» Problem requirements: With the images left out, print all of the records below exactly.

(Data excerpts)
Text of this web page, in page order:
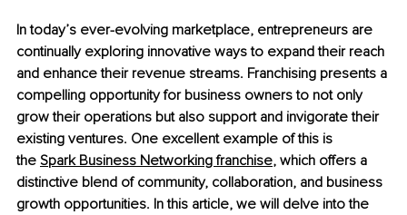
In today’s ever-evolving marketplace, entrepreneurs are
continually exploring innovative ways to expand their reach
and enhance their revenue streams. Franchising presents a
compelling opportunity for business owners to not only
grow their operations but also support and invigorate their
existing ventures. One excellent example of this is
the Spark Business Networking franchise, which offers a
distinctive blend of community, collaboration, and business
growth opportunities. In this article, we will delve into the
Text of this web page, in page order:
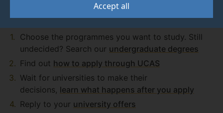
Accept all
Application process
Choose the programmes you want to study. Still
undecided? Search our undergraduate degrees
Find out how to apply through UCAS
Wait for universities to make their
decisions, learn what happens after you apply
Reply to your university offers
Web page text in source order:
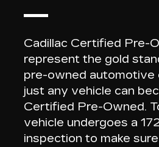
Cadillac Certified Pre-
represent the gold
pre-owned automotive
just any vehicle can
Certified Pre-Owned.
vehicle undergoes a
inspection to make
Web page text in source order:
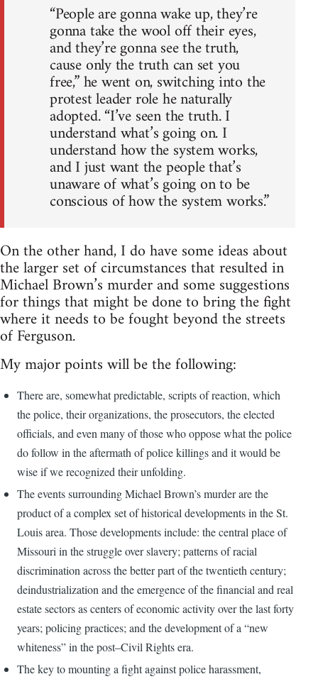
“People are gonna wake up, they’re
gonna take the wool off their eyes,
and they’re gonna see the truth,
cause only the truth can set you
free,” he went on, switching into the
protest leader role he naturally
adopted. “I’ve seen the truth. I
understand what’s going on. I
understand how the system works,
and I just want the people that’s
unaware of what’s going on to be
conscious of how the system works.”
On the other hand, I do have some ideas about
the larger set of circumstances that resulted in
Michael Brown’s murder and some suggestions
for things that might be done to bring the fight
where it needs to be fought beyond the streets
of Ferguson.
My major points will be the following:
There are, somewhat predictable, scripts of reaction, which
the police, their organizations, the prosecutors, the elected
officials, and even many of those who oppose what the police
do follow in the aftermath of police killings and it would be
wise if we recognized their unfolding.
The events surrounding Michael Brown’s murder are the
product of a complex set of historical developments in the St.
Louis area. Those developments include: the central place of
Missouri in the struggle over slavery; patterns of racial
discrimination across the better part of the twentieth century;
deindustrialization and the emergence of the financial and real
estate sectors as centers of economic activity over the last forty
years; policing practices; and the development of a “new
whiteness” in the post–Civil Rights era.
The key to mounting a fight against police harassment,
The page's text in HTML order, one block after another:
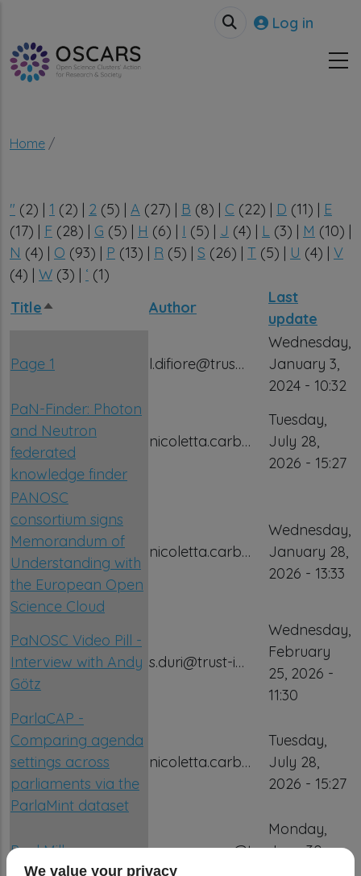
User
Log in
Breadcrumb
Home
" (2) | 1 (2) | 2 (5) | A (27) | B (8) | C (22) | D (11) | E
(17) | F (28) | G (5) | H (6) | I (5) | J (4) | L (3) | M (10) |
N (4) | O (93) | P (13) | R (5) | S (26) | T (5) | U (4) | V
(4) | W (3) | ‘ (1)
TitleSort descendingAuthor
Last
update
Page 1 l.difiore@trus…
Wednesday,
January 3,
2024 - 10:32
PaN-Finder: Photon
and Neutron
federated
knowledge finder
nicoletta.carb…
Tuesday,
July 28,
2026 - 15:27
PANOSC
consortium signs
Memorandum of
Understanding with
the European Open
Science Cloud
nicoletta.carb…
Wednesday,
January 28,
2026 - 13:33
PaNOSC Video Pill -
Interview with Andy
Götz
s.duri@trust-i…
Wednesday,
February
25, 2026 -
11:30
ParlaCAP -
Comparing agenda
settings across
parliaments via the
ParlaMint dataset
nicoletta.carb…
Tuesday,
July 28,
2026 - 15:27
Paul Millar g.causarano@tr…
Monday,
June 30,
We value your privacy
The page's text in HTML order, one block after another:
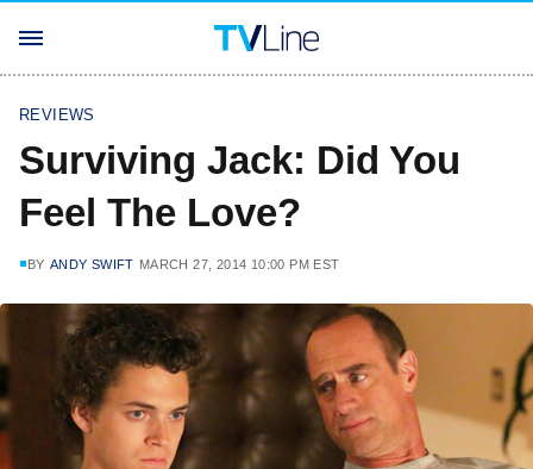
REVIEWS
Surviving Jack: Did You
Feel The Love?
BY ANDY SWIFT MARCH 27, 2014 10:00 PM EST
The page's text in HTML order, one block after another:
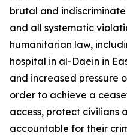
brutal and
and all systematic
humanitarian law,
hospital in al-Daein in
and increased pressure
order to achieve a
access, protect civilians
accountable for their
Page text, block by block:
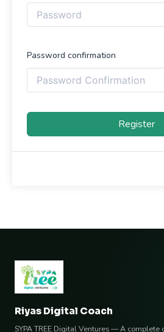
Password confirmation
Register
Riyas Digital Coach
SYPA TREE Digital Ventures — A complete
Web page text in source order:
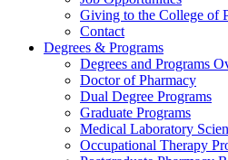
Giving to the College of
Contact
Degrees & Programs
Degrees and Programs
Doctor of Pharmacy
Dual Degree Programs
Graduate Programs
Medical Laboratory
Occupational Therapy
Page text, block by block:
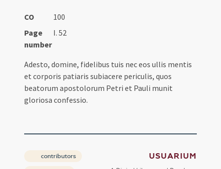
CO
100
Page
number
I. 52
Adesto, domine, fidelibus tuis nec eos ullis mentis
et corporis patiaris subiacere periculis, quos
beatorum apostolorum Petri et Pauli munit
gloriosa confessio.
contributors USUARIUM
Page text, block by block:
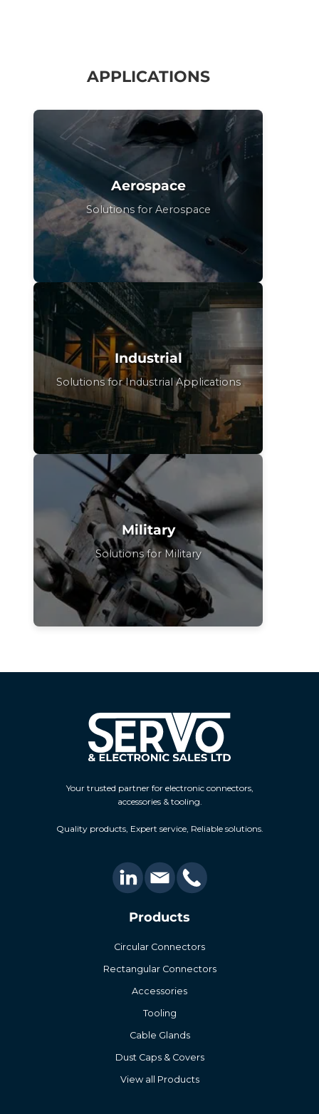
APPLICATIONS
Aerospace
Solutions for Aerospace
Industrial
Solutions for Industrial Applications
Military
Solutions for Military
Your trusted partner for electronic connectors,
accessories & tooling.
Quality products, Expert service, Reliable solutions.
Products
Circular Connectors
Rectangular Connectors
Accessories
Tooling
Cable Glands
Dust Caps & Covers
View all Products
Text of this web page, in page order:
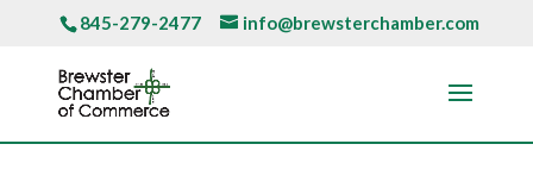
845-279-2477 info@brewsterchamber.com
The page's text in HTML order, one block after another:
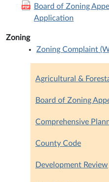
Board of Zoning
Application
Zoning
Zoning Complaint
Agricultural &
Board of Zoning
Comprehensive
County Code
Development Review
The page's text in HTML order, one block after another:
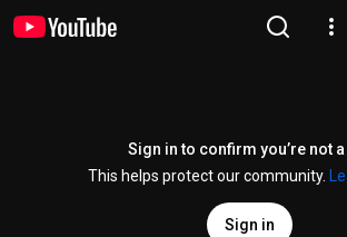
Sign in to confirm you’re not
This helps protect our community.
Sign in
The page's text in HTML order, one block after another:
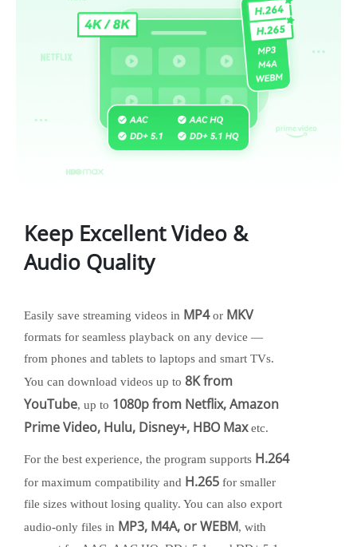
Keep Excellent Video &
Audio Quality
Easily save streaming videos in MP4or MKV
formats for seamless playback on any device —
from phones and tablets to laptops and smart TVs.
You can download videos up to 8K from
YouTube, up to 1080p from Netflix, Amazon
Prime Video, Hulu, Disney+, HBO Maxetc.
For the best experience, the program supports H.264
for maximum compatibility and H.265 for smaller
file sizes without losing quality. You can also export
audio-only files in MP3, M4A, or WEBM, with

» Answer to this problem:
Text of this web page, in page order:
In today’s ever-evolving marketplace, entrepreneurs are
continually exploring innovative ways to expand their reach
and enhance their revenue streams. Franchising presents a
compelling opportunity for business owners to not only
grow their operations but also support and invigorate their
existing ventures. One excellent example of this is
the Spark Business Networking franchise, which offers a
distinctive blend of community, collaboration, and business
growth opportunities. In this article, we will delve into the
Text of this web page, in page order:
Accept all
Application process
Choose the programmes you want to study. Still
undecided? Search our undergraduate degrees
Find out how to apply through UCAS
Wait for universities to make their
decisions, learn what happens after you apply
Reply to your university offers
Web page text in source order:
Cadillac Certified Pre-
represent the gold
pre-owned automotive
just any vehicle can
Certified Pre-Owned.
vehicle undergoes a
inspection to make
Web page text in source order:
“People are gonna wake up, they’re
gonna take the wool off their eyes,
and they’re gonna see the truth,
cause only the truth can set you
free,” he went on, switching into the
protest leader role he naturally
adopted. “I’ve seen the truth. I
understand what’s going on. I
understand how the system works,
and I just want the people that’s
unaware of what’s going on to be
conscious of how the system works.”
On the other hand, I do have some ideas about
the larger set of circumstances that resulted in
Michael Brown’s murder and some suggestions
for things that might be done to bring the fight
where it needs to be fought beyond the streets
of Ferguson.
My major points will be the following:
There are, somewhat predictable, scripts of reaction, which
the police, their organizations, the prosecutors, the elected
officials, and even many of those who oppose what the police
do follow in the aftermath of police killings and it would be
wise if we recognized their unfolding.
The events surrounding Michael Brown’s murder are the
product of a complex set of historical developments in the St.
Louis area. Those developments include: the central place of
Missouri in the struggle over slavery; patterns of racial
discrimination across the better part of the twentieth century;
deindustrialization and the emergence of the financial and real
estate sectors as centers of economic activity over the last forty
years; policing practices; and the development of a “new
whiteness” in the post–Civil Rights era.
The key to mounting a fight against police harassment,
The page's text in HTML order, one block after another:
User
Log in
Breadcrumb
Home
" (2) | 1 (2) | 2 (5) | A (27) | B (8) | C (22) | D (11) | E
(17) | F (28) | G (5) | H (6) | I (5) | J (4) | L (3) | M (10) |
N (4) | O (93) | P (13) | R (5) | S (26) | T (5) | U (4) | V
(4) | W (3) | ‘ (1)
TitleSort descendingAuthor
Last
update
Page 1 l.difiore@trus…
Wednesday,
January 3,
2024 - 10:32
PaN-Finder: Photon
and Neutron
federated
knowledge finder
nicoletta.carb…
Tuesday,
July 28,
2026 - 15:27
PANOSC
consortium signs
Memorandum of
Understanding with
the European Open
Science Cloud
nicoletta.carb…
Wednesday,
January 28,
2026 - 13:33
PaNOSC Video Pill -
Interview with Andy
Götz
s.duri@trust-i…
Wednesday,
February
25, 2026 -
11:30
ParlaCAP -
Comparing agenda
settings across
parliaments via the
ParlaMint dataset
nicoletta.carb…
Tuesday,
July 28,
2026 - 15:27
Paul Millar g.causarano@tr…
Monday,
June 30,
We value your privacy
The page's text in HTML order, one block after another:
REVIEWS
Surviving Jack: Did You
Feel The Love?
BY ANDY SWIFT MARCH 27, 2014 10:00 PM EST
The page's text in HTML order, one block after another:
brutal and
and all systematic
humanitarian law,
hospital in al-Daein in
and increased pressure
order to achieve a
access, protect civilians
accountable for their
Page text, block by block:
Password confirmation
Register
Riyas Digital Coach
SYPA TREE Digital Ventures — A complete
Web page text in source order:
Giving to the College of
Contact
Degrees & Programs
Degrees and Programs
Doctor of Pharmacy
Dual Degree Programs
Graduate Programs
Medical Laboratory
Occupational Therapy
Page text, block by block:
CO
100
Page
number
I. 52
Adesto, domine, fidelibus tuis nec eos ullis mentis
et corporis patiaris subiacere periculis, quos
beatorum apostolorum Petri et Pauli munit
gloriosa confessio.
contributors USUARIUM
Page text, block by block:
APPLICATIONS
Aerospace
Solutions for Aerospace
Industrial
Solutions for Industrial Applications
Military
Solutions for Military
Your trusted partner for electronic connectors,
accessories & tooling.
Quality products, Expert service, Reliable solutions.
Products
Circular Connectors
Rectangular Connectors
Accessories
Tooling
Cable Glands
Dust Caps & Covers
View all Products
Text of this web page, in page order:
845-279-2477 info@brewsterchamber.com
The page's text in HTML order, one block after another:
Board of Zoning
Application
Zoning
Zoning Complaint
Agricultural &
Board of Zoning
Comprehensive
County Code
Development Review
The page's text in HTML order, one block after another:
Sign in to confirm you’re not
This helps protect our community.
Sign in
The page's text in HTML order, one block after another:
Keep Excellent Video &
Audio Quality
Easily save streaming videos in MP4or MKV
formats for seamless playback on any device —
from phones and tablets to laptops and smart TVs.
You can download videos up to 8K from
YouTube, up to 1080p from Netflix, Amazon
Prime Video, Hulu, Disney+, HBO Maxetc.
For the best experience, the program supports H.264
for maximum compatibility and H.265 for smaller
file sizes without losing quality. You can also export
audio-only files in MP3, M4A, or WEBM, with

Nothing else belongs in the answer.